Obviously I have a personal stake in a matter such as this, as a local candidate still under 21 (for a few more weeks, at least). The charge of being too inexperienced (read: young) was never levelled at me directly during my campaign, but it was always bubbling just under the surface (ironically, not from the Tories, who fought a campaign which although I disagree with was quite clean and amicable).

Now, I am young. But in that I don’t think I lack experience, I simply have different experience.

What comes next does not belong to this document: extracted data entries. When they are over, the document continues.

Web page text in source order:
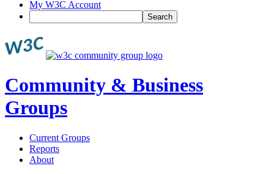
My W3C Account
Search
Community & Business
Groups
Current Groups
Reports
About
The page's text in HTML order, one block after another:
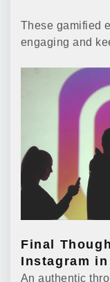
These gamified
engaging and
Final
Instagram in
An authentic
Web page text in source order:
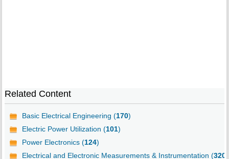
Related Content
Basic Electrical Engineering (170)
Electric Power Utilization (101)
Power Electronics (124)
Electrical and Electronic Measurements & Instrumentation (320
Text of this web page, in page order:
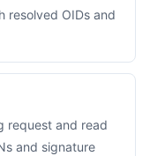
resolved OIDs and
request and read
and signature
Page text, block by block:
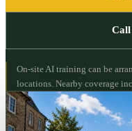
Call
On-site AI training can be
locations. Nearby coverage
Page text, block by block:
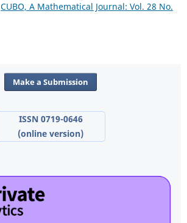
CUBO, A Mathematical Journal: Vol. 28 No.
Make a Submission
ISSN 0719-0646
(online version)
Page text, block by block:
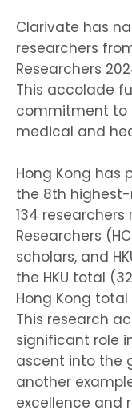
Clarivate has
researchers
Researchers
This accolade
commitment to
medical and
Hong Kong has
the 8th
134
Researchers
scholars, and
the HKU total
Hong Kong
This research
significant role
ascent into the
another
excellence and
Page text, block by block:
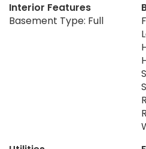
Interior Features
Basement Type: Full
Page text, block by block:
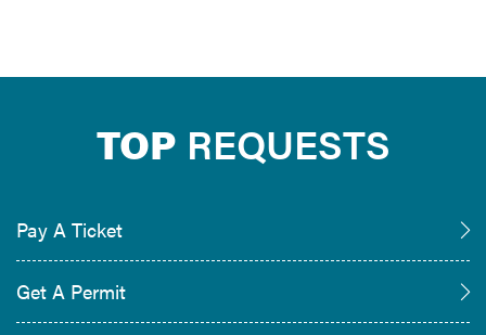
TOP REQUESTS
Pay A Ticket
Get A Permit
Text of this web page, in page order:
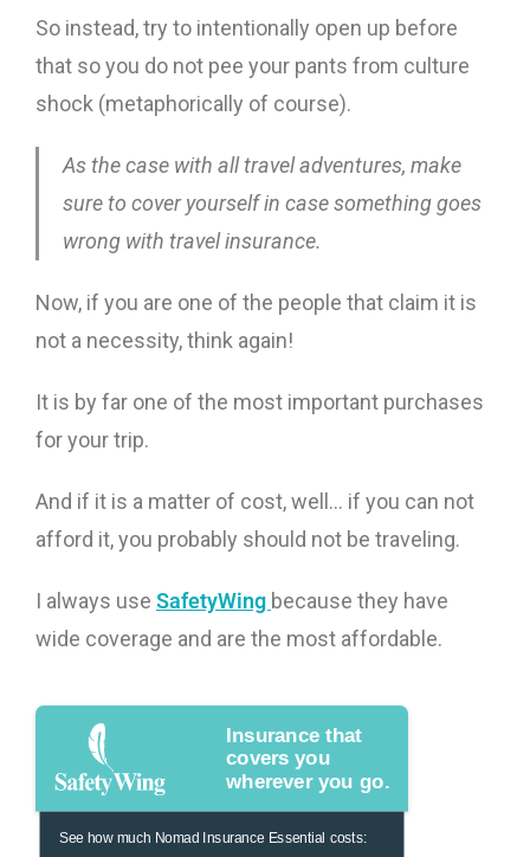
So instead, try to intentionally open up before
that so you do not pee your pants from culture
shock (metaphorically of course).
As the case with all travel adventures, make
sure to cover yourself in case something goes
wrong with travel insurance.
Now, if you are one of the people that claim it is
not a necessity, think again!
It is by far one of the most important purchases
for your trip.
And if it is a matter of cost, well… if you can not
afford it, you probably should not be traveling.
I always use SafetyWing because they have
wide coverage and are the most affordable.
Insurance that
covers you
wherever you go.
See how much Nomad Insurance Essential costs:
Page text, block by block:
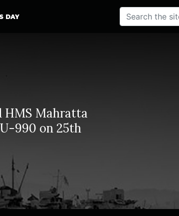
DAY Search
HMS Mahratta
990 on 25th
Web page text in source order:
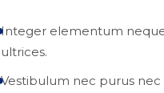
Integer elementum
ultrices.
Vestibulum nec purus nec
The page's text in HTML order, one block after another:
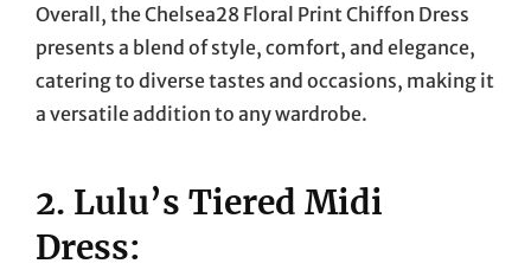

In a time when central and local government cuts are falling on the young in particular, I can see more clearly what affects will be had. And aside from that, I am a completely different generation from most of the people sitting on Borough and District councils across the country, and have completely new ideas.

What people of my generation, and my age (and, dare I say it, my experience) can offer to local communities is a completely different way of thinking. My views and my ideas differ even from the older members of my own party, and I expect the same goes for Ashley, and the rest of my fellow young Labourites across the country. And, in fact, probably young members of other parties too.

What Cllr Barr is doing here is an campaign tactic: the Lib Dems are going to lose Poulton North and they know it, so they’re resorting to dirty tricks on the eve of the election. But it’s a dangerous idea to start throwing around. Do we really want our local government to be entirely controlled by the upper echelons of society, by middle-aged businessmen and retirees with time on their hands? That sounds like a serious threat to representative democracy to me.